- **What is being asked**
Determine how many lines of the records include "order", and answer with the number alone.

----

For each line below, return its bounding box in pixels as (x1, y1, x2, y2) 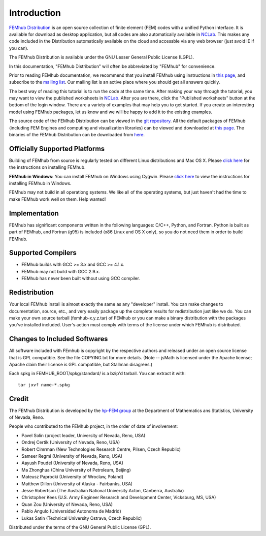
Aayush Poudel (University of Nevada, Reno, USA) (21, 460, 124, 466)
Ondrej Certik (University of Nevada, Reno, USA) (21, 440, 120, 445)
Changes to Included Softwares (9, 335, 108, 343)
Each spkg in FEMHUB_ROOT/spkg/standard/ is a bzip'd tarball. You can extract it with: (9, 371, 186, 377)
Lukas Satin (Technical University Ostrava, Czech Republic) (21, 515, 142, 521)
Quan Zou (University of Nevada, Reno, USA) (21, 501, 113, 507)
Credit (9, 394, 29, 403)
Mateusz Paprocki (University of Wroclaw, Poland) (21, 474, 124, 480)
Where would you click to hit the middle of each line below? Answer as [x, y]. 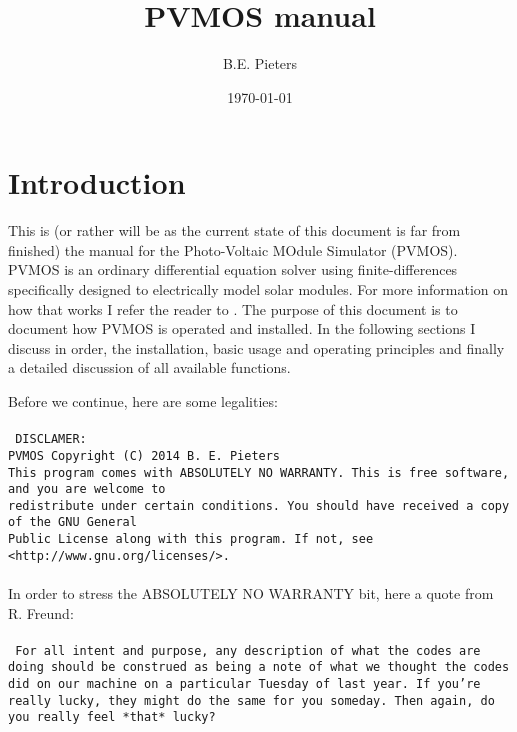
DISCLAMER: [51, 439]
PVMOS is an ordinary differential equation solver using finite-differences [233, 269]
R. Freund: [41, 612]
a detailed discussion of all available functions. [149, 367]
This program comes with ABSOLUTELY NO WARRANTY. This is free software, [259, 472]
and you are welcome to [87, 489]
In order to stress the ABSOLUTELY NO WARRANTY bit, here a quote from [251, 593]
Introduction [97, 182]
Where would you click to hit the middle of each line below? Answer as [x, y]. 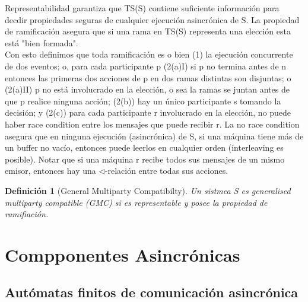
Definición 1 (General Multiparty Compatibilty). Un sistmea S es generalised [148, 190]
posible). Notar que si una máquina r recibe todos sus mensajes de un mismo [145, 159]
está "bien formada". [42, 42]
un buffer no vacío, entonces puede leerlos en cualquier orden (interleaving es [144, 147]
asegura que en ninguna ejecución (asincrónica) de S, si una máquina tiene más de [154, 136]
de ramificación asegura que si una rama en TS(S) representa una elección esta [148, 31]
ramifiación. [27, 214]
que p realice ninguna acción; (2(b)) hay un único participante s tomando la [143, 101]
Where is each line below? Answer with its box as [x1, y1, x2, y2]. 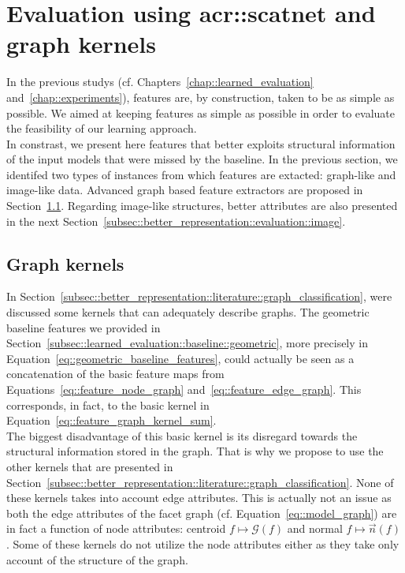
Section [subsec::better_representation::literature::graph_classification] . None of [6, 474, 394, 490]
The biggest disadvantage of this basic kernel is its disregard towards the [6, 427, 358, 444]
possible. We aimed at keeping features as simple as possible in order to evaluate [6, 104, 396, 121]
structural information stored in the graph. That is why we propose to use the [6, 443, 384, 459]
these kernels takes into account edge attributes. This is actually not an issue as [6, 489, 392, 506]
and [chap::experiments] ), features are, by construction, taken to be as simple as [6, 88, 395, 105]
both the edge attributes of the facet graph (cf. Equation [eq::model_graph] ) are [6, 504, 397, 521]
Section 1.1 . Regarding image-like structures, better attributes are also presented [6, 197, 398, 214]
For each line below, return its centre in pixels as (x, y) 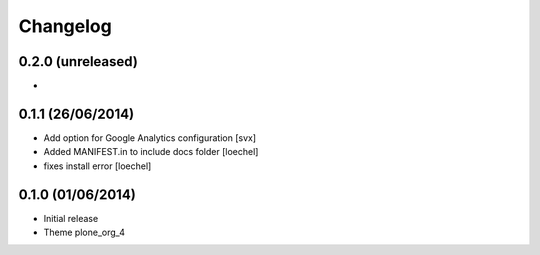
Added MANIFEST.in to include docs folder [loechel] (151, 152)
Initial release (71, 218)
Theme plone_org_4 (84, 232)
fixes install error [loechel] (97, 166)
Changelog (65, 26)
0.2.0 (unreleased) (78, 61)
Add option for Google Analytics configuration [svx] (150, 137)
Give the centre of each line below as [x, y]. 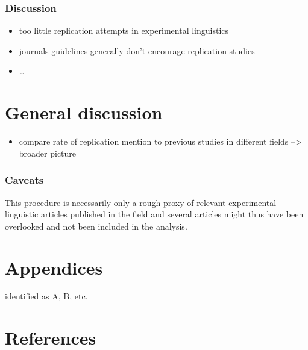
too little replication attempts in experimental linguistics [124, 30]
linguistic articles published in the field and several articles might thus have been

----

- **Completed exercise**
2